第 1 章
我是京城最驕縱的貴女,偏偏看上了一個窮書生。
為了讓我如願,父親暗中派人將他的青梅竹馬送回鄉下。
誰料那姑娘在途中遭遇流匪,被擄進山寨毀了清白。
窮書生紅著眼跪在我家門前求娶,我以為我的深情終於打動了他。
可成婚後,他斂起傲骨,對我百依百順,人人都說我挑了個好夫君。
直到我父親被人構陷下獄,滿門抄斬,他成了朝堂新貴。
第一件事卻是在我的茶裡下了軟筋散,將我打包送進了內閣權臣的床榻。
他在帳外冷笑:
“當年你們父女害她遭盡凌辱,如今我也要讓你嚐嚐千人騎萬人跨的滋味。”
“你的身子,剛好能為我鋪平這青雲路。”
我在權貴的後院裡被活活折磨致死,屍骨無存。
再睜眼,窮書生正站在堂下,故意吟了一首酸詩試圖引起我的注意。
父親笑問:
“嬌嬌,你看此子如何?”
我端起滾燙的茶水,連茶帶杯砸在窮書生的臉上:
“癩蛤蟆想吃天鵝肉,來人,把這等輕狂之徒給我亂棍打出去!”
......
青瓷茶盞在宋青玉的額角猛地炸開。
滾燙的茶水混著鮮血,順著他那張清俊孤傲的臉蜿蜒砸進衣襟。
滿堂的家僕都驚住了。
沒有人敢在這個時候上前。
宋青玉沒有躲。
他甚至連痛呼都沒有發出一聲,只定定地看著我,那雙眼裡沒有畏懼,反而透著一絲果然如此的悲憫。
“裴姑娘若是覺得砸小生能消氣,便再砸幾個杯子也無妨。”
他抬起袖子,極其緩慢地擦去眼角的血跡。
“小生知道,姑娘出身高貴,想要什麼樣的才俊得不到。偏偏小生不識抬舉,不願做那攀附權貴的滕蔓,這才惹了姑娘厭煩。”

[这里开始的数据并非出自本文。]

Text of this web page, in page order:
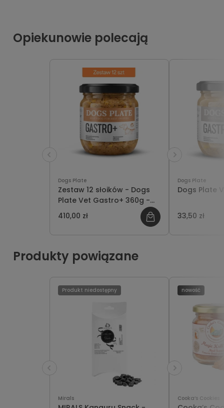
Opiekunowie polecają
Dogs Plate
Zestaw 12 słoików - Dogs
Plate Vet Gastro+ 360g -
oszczędzasz 22 PLN
410,00 zł
Dogs Plate
Dogs Plate
33,50 zł
Produkty powiązane
Mirals
Produkt niedostępny
Cooka’s Cookies
nowość
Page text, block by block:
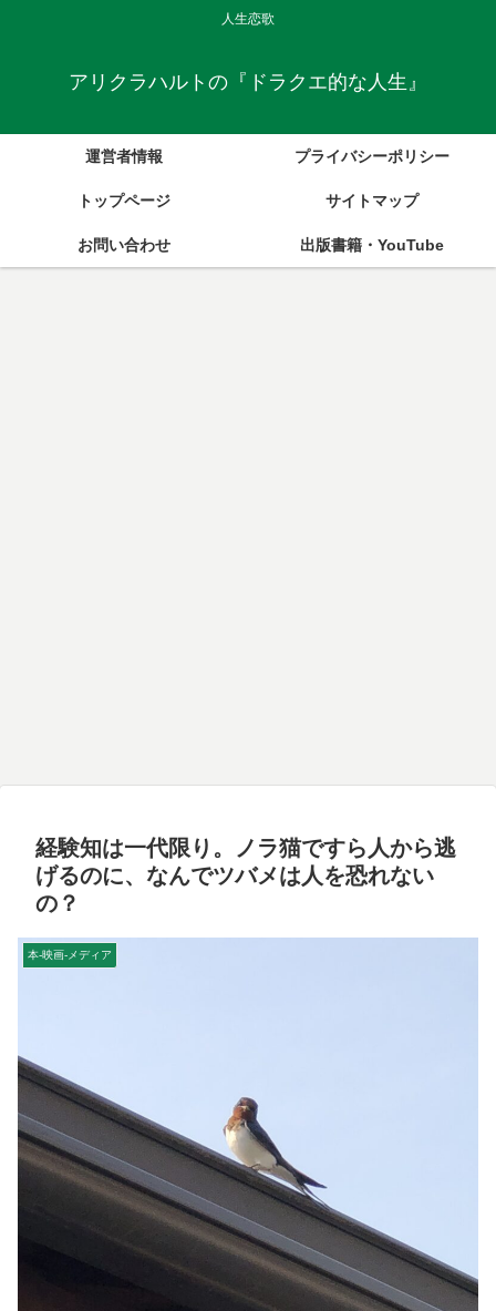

我盯著他那張虛偽至極的臉,胃裡泛起一陣難以遏制的噁心。
上一世,他也是用這副不畏強權、清高孤傲的模樣,將我騙得團團轉。
我以為他傲骨天成。
後來才明白,他所有的傲骨,都是為了在權貴面前賣出個好價錢。
父親裴修遠最先回過神來,臉色驟沉。
“芷意,你這是做什麼?宋公子不過是即興賦詩一首,你怎可如此跋扈!”
“父親覺得這是好詩?”
我冷笑一聲,指著堂下那個腰背筆挺的男人。
“他那句‘莫愁前路無知己,自有明月照溝渠’,是在指桑罵槐,說咱們裴家是臭水溝!”
宋青玉面色微變,隨即苦笑。
“裴姑娘非要這般曲解,小生百口莫辯。”
“只是小生不明白,姑娘分明對小生有意,為何非要用這等折辱人的手段來引起小生的注意?”
滿堂死寂。
我簡直要被他這無恥的言論氣笑了。
“我對你有意?”
“裴姑娘不必覺得難堪。”
宋青玉上前一步,目光灼灼地盯著我。
“前日長街之上,姑娘的馬車險些驚擾路人,是小生出手攔下。姑娘當時看小生的眼神,小生記得清清楚楚。”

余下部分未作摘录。